Maybe you could suggest to her that she, he and his wife sit down together to break the news. I mean, if he loves her, he'll do just that.

As if ...

MarianneSolong · 19/04/2016 19:46

For what it's worth. One of the three children I brought up is going out with - and engaged to - a suitable, not otherwise attached, high-earning, respectable, hard working young man.

I can't stand him. But it's her choice not mine. They make their own choices.

Some of the choices that seem 'wrong' may turn out right. Some of the ones that appear 'right' turn out wrong. The odds in some cases seem more heavily stacked against lasting mutual love.

(But then to find lasting mutual love at 19 may not be what's required - even if older teenagers do get involved in some - faintly childlike - game of Happy Ever After..)

Etainagain · 19/04/2016 19:50

I'm not sure how I'd react to this news. At 19, she is still very young IMO and if it was my daughter, selfish as it sounds, my main concern would be to protect her. Although I know that the sensible thing would be to listen to her and keep the lines of communication open and support her when it all goes wrong (which it inevitably will), I know that I'd probably find it almost impossible to keep my mouth shut. I'm sure I'd totally lose my rag. I feel for you OP, this is a horrible situation.

Etainagain · 19/04/2016 19:52

I quite like Cabrinha's idea of inviting him round for tea!

CaptainCrunch · 19/04/2016 19:52

WellErr do you actually have any dc? I fear for them, one poor decision and you would apparently drop them like a stone.

Queenie73 · 19/04/2016 20:01

Cabrinha you make an excellent point. My mother ended a couple of my very unsuitable relationships by being very enthusiastic, inviting them round for tea, and generally making me see that they were just really awful in contrast to her niceness.
there are few things less sexy than a man your mother likes!

GrandmaJosephine · 19/04/2016 20:03

I would back right off now that you've made your opinion clear. At 19 I was deeply in love with a very nice young man who my mother felt was totally wrong for me. She was not shy about telling me so! (I lived away).
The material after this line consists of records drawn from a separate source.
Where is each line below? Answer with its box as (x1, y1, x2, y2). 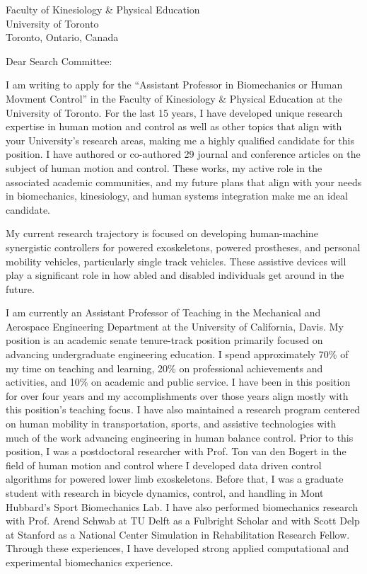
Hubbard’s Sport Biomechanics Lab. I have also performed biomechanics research (6, 499, 358, 514)
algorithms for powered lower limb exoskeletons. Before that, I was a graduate (6, 471, 344, 486)
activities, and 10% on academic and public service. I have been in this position (6, 374, 351, 389)
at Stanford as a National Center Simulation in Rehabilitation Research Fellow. (6, 527, 350, 541)
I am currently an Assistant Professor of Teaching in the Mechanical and (6, 305, 321, 320)
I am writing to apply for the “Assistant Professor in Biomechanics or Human (6, 77, 343, 92)
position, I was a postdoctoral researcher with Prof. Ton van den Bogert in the (6, 444, 346, 459)
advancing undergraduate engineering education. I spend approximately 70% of (6, 347, 349, 362)
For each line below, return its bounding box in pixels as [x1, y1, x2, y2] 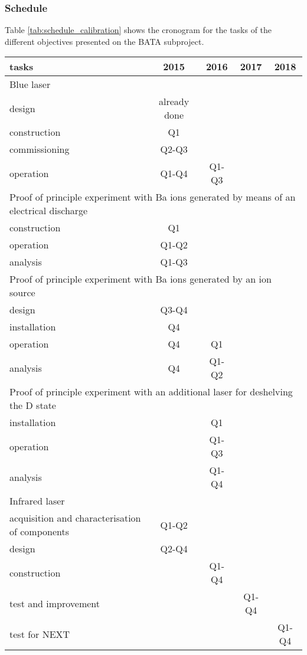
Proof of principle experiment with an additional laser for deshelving [9, 385, 293, 399]
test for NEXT [9, 627, 70, 641]
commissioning [9, 142, 70, 156]
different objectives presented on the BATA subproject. [5, 35, 204, 47]
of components [9, 525, 69, 539]
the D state [9, 398, 56, 412]
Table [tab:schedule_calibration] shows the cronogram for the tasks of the [5, 24, 272, 36]
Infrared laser [9, 494, 65, 508]
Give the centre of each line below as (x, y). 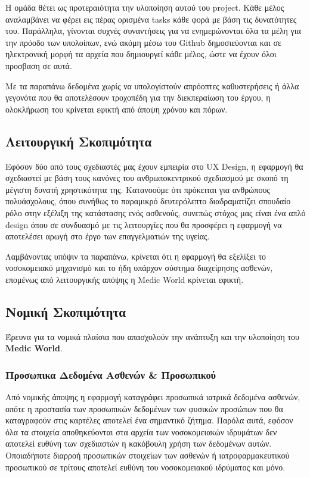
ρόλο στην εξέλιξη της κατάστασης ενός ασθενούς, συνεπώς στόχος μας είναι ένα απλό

A year later I decided she was right but stayed with him for a while longer just because her comments annoyed me so!

I realise there is another family here but unfortunately there's nothing you can do to stop it.

vichill · 19/04/2016 20:03

Having been the naive immature 19 year old in a relationship with a mildly abusive middle aged man i think a bit of intervention is needed. Some mild chipping away at the illusion she has will be useful until she events finally force things and she realises what a despicable man he is.
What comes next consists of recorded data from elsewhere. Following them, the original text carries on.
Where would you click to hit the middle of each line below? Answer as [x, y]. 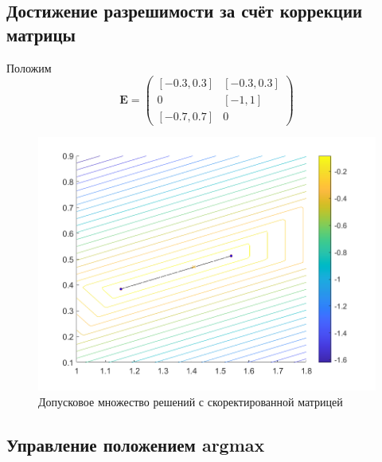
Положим [29, 67]
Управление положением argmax [136, 444]
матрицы [41, 34]
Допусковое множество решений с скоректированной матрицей [191, 401]
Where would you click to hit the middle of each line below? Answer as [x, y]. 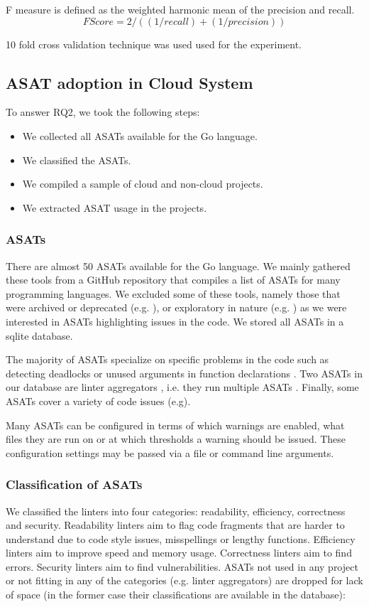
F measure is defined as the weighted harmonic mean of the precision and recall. [180, 9]
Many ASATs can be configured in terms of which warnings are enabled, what [175, 425]
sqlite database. [39, 335]
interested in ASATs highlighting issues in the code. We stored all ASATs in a [175, 321]
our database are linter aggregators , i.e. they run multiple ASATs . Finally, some [182, 387]
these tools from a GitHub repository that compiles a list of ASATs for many [173, 280]
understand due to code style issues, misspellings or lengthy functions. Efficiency [181, 538]
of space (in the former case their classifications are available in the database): [176, 595]
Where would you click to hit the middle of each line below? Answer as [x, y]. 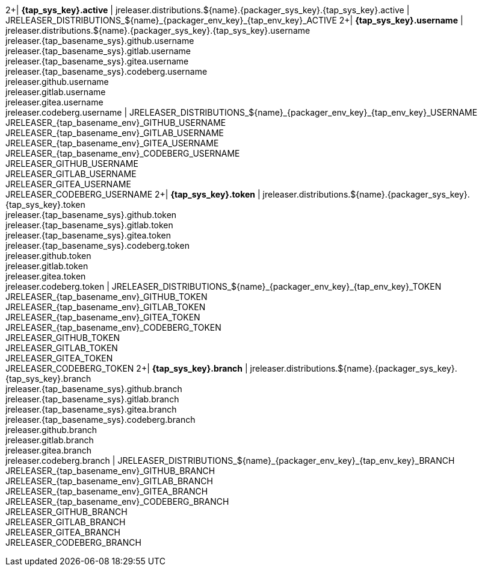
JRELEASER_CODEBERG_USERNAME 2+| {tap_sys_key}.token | [133, 194]
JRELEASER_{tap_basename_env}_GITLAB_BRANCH [109, 481]
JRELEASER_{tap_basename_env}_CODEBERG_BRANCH [117, 501]
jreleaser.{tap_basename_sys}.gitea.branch [91, 409]
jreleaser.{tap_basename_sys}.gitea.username [97, 61]
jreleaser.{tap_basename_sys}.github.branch [94, 389]
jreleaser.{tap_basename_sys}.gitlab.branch [92, 399]
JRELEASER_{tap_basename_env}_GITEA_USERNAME [112, 143]

specialsubject · 19/04/2016 20:05

all you can do is point out the obvious;

that he is almost certainly having sex with the wife too (and there may even be more girlfriends...)
that if he can do this to his wife, he'll do it to his next wife ('marry the mistress, create a vacancy..')
that if it was 'real' he would pause the relationship until he and his wife have separated.
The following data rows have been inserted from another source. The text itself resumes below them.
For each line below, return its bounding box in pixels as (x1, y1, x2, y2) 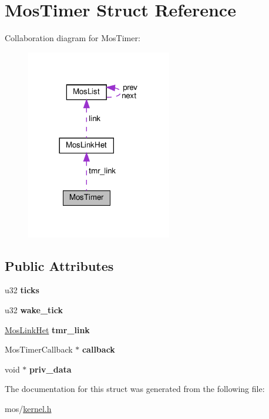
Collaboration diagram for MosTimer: (5, 32, 140, 44)
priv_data (29, 363, 72, 375)
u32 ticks (5, 284, 39, 296)
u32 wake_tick (5, 303, 63, 316)
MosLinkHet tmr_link (5, 323, 90, 336)
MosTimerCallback (5, 343, 73, 356)
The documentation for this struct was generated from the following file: (5, 383, 265, 395)
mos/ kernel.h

make sure she is doubled up on her contraception/disease prevention; and that's all you can practically do.

Maryz · 19/04/2016 20:19

This reply has been deleted

Message withdrawn at poster's request.

TaintMyBag · 19/04/2016 20:51

I think your daughter is being judged quite harshly. 19 is easily manipulated by a man old enough to be her father. Actually as he has a daughter near her age he will be very capable of it.

She is also playing at morality, she doesn't understand what it's like to be married to someone and for them to be the father of your children.

And to be fair, that's not her problem. This guy is a sleazy piece o shit. He's playing his wife and he;s playing her.

TaintMyBag · 19/04/2016 20:54

Ask her how she will enjoy playing happy families to a child not much younger than herself if his wife finds out.

SabineUndine · 19/04/2016 20:55

I think this is a mistake she has to make for herself. Start practising now, not saying 'I told you so' for when it all comes apart, which it will.